WHAT TO DO: Show each line of the data below that has the string "mainland" in it.

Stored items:
BEGIN

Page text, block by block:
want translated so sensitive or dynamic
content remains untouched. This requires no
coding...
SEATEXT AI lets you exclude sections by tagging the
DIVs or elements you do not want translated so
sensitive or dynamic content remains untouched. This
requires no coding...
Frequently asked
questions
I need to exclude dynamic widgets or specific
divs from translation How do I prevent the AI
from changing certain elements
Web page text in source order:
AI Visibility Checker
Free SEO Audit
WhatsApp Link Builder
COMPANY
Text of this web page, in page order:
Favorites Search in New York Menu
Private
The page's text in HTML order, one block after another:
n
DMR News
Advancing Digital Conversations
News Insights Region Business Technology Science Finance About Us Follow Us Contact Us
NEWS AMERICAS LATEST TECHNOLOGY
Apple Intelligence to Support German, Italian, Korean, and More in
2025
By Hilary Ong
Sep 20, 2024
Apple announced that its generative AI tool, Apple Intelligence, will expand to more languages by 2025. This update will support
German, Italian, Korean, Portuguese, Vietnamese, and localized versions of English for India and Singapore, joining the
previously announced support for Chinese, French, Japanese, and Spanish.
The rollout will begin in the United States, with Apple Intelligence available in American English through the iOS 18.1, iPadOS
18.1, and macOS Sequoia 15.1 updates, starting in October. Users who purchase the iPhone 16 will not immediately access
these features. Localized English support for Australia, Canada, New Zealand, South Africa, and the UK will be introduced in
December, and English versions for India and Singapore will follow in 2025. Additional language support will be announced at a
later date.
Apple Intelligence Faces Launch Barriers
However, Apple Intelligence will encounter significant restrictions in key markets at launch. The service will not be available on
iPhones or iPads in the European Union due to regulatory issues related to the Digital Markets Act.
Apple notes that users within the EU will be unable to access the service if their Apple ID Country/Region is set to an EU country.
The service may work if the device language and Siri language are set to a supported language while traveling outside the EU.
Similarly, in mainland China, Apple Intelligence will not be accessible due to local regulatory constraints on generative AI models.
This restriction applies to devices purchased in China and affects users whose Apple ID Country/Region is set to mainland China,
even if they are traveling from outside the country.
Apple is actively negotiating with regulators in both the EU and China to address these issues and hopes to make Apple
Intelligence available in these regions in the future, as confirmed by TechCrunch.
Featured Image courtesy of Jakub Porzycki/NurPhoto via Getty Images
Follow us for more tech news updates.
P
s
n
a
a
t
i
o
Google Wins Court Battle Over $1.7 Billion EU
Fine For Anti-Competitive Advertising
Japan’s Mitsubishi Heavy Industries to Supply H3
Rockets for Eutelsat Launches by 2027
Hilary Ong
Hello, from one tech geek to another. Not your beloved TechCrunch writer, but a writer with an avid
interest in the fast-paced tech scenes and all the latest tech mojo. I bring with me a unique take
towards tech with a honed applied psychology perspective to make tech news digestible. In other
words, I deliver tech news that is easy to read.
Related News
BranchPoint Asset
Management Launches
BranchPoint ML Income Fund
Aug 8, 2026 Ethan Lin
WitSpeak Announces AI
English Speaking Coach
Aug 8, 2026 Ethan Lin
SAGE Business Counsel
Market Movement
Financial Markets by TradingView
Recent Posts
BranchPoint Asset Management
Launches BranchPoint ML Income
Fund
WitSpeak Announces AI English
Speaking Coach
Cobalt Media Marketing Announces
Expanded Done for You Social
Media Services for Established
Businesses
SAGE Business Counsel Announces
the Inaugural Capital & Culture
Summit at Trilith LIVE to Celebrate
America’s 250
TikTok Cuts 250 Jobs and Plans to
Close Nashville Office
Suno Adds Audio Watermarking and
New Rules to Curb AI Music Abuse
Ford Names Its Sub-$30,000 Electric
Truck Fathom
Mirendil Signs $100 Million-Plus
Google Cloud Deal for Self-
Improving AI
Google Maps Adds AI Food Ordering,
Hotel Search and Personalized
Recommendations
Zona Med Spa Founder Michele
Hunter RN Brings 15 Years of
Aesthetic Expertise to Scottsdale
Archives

END

COMPLETED EXERCISE:
Similarly, in mainland China, Apple Intelligence will not be accessible due to local regulatory constraints on generative AI models.
This restriction applies to devices purchased in China and affects users whose Apple ID Country/Region is set to mainland China,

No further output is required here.